Versions with a Christian spin started popping up during the first century AD. They’ve been endemic ever since.
One of the earliest headliners was Valentinus. He taught in Alexandria and set up a school in Rome. That was in the second century AD.
Saint Valentine is a different person and got killed for being a Christian. He wasn’t the first, or last, to decide truth is more important than this life.
Valentinus, the fellow with a school, enjoyed considerable success. So did Valnetinianism, an intriguing alternative to Christianity.
Valentinianism was a big deal in the 2nd century, not so much later.
St. Irenaeus called the Valentinian school “he legomene gnostike haeresis:” “the heresy called Learned (Gnostic),” “the sect called Learned,” or something like that.

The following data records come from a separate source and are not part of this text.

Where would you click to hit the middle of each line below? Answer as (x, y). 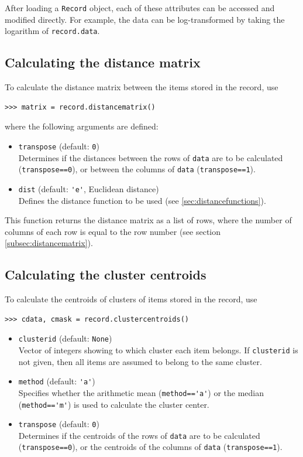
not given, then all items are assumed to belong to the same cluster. (140, 361)
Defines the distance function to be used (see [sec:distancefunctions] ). (142, 200)
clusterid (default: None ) (65, 338)
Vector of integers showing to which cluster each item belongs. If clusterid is (158, 349)
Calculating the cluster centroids (106, 274)
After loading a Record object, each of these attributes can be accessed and (140, 8)
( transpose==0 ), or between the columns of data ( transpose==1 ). (137, 169)
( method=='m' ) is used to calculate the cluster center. (114, 404)
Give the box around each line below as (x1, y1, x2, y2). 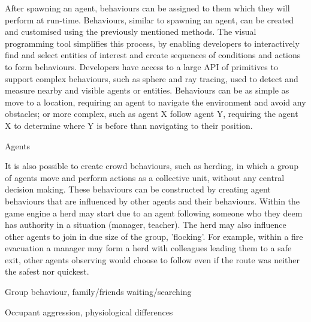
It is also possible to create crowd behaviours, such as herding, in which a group (5, 160, 298, 172)
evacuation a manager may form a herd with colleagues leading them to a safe (5, 242, 292, 254)
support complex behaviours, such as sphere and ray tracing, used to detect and (5, 72, 298, 85)
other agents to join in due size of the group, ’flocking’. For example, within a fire (5, 230, 303, 242)
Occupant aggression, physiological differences (5, 305, 173, 318)
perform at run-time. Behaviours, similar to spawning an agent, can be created (5, 13, 294, 26)
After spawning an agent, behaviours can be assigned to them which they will (5, 2, 290, 14)
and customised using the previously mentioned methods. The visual (5, 25, 256, 38)
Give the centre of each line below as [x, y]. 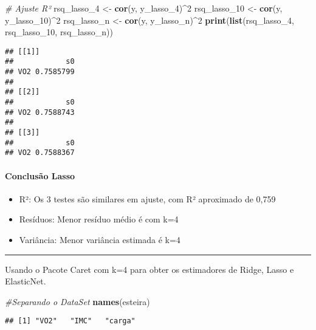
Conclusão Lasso [40, 175]
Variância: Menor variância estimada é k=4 [100, 239]
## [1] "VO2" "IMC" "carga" [70, 321]
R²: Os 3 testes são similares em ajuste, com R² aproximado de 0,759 [147, 198]
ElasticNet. [26, 281]
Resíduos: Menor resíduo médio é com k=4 [99, 219]
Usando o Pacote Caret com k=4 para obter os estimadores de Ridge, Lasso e [149, 269]
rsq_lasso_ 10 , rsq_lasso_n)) [59, 32]
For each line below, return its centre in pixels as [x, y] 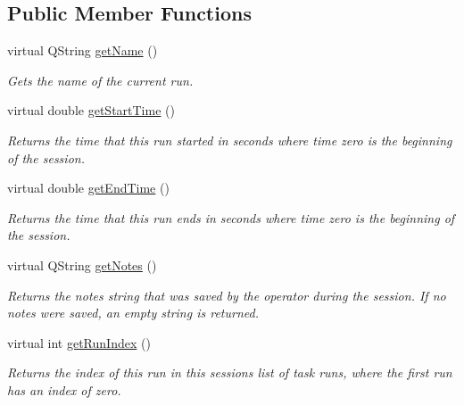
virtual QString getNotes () [82, 264]
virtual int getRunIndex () [79, 342]
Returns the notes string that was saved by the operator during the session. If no [227, 295]
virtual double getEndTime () [88, 188]
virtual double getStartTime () [91, 110]
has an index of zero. [64, 389]
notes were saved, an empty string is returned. [133, 313]
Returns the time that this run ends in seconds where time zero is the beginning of [231, 217]

Henry More coined the word “Gnosticism” in the 17th century. He was talking about a particular variation of Valentinus-style ideas. The name caught on as a handy label for that sort of anti-materialism.
“Gnosticism” comes from Ancient Greek γνωστικός/gnostikos, “having knowledge.” I think Gnostic beliefs were at least partly inspired by Plato’s theory of forms; but they’re not quite idealism, Platonic or otherwise.
Unlike idealism — and materialism — Gnosticism doesn’t necessarily say that everything’s basically one thing. I gather that a Gnostic might see physical reality as real: but not nice.
Each variation of Gnosticism was and is unique, but they agree in seeing physical reality as something to shun. That’s an enormous over-simplification.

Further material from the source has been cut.